**EXERCISE:** Images are to be excluded, and the rest of the data repeated exactly.

[Dataset records]
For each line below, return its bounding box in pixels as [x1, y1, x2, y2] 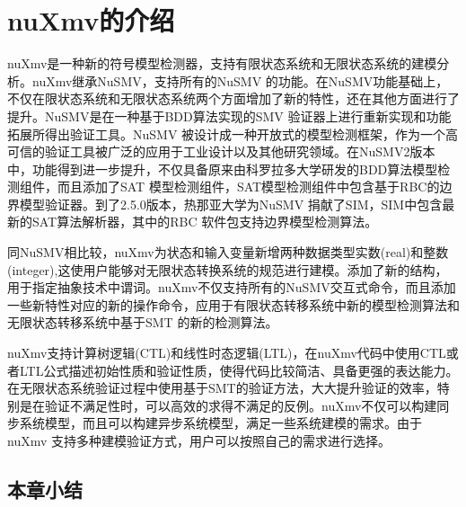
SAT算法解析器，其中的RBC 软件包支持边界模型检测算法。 [31, 212, 378, 231]
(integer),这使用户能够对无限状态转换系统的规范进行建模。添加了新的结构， [7, 260, 448, 279]
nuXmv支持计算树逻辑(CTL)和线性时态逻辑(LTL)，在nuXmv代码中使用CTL [7, 343, 446, 362]
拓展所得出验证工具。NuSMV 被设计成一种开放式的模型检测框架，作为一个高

**RESPONSE AREA:**
For each line below, return its bounding box in pixels as [x1, y1, x2, y2] 
SAT算法解析器，其中的RBC 软件包支持边界模型检测算法。 [31, 212, 378, 231]
(integer),这使用户能够对无限状态转换系统的规范进行建模。添加了新的结构， [7, 260, 448, 279]
nuXmv支持计算树逻辑(CTL)和线性时态逻辑(LTL)，在nuXmv代码中使用CTL [7, 343, 446, 362]
拓展所得出验证工具。NuSMV 被设计成一种开放式的模型检测框架，作为一个高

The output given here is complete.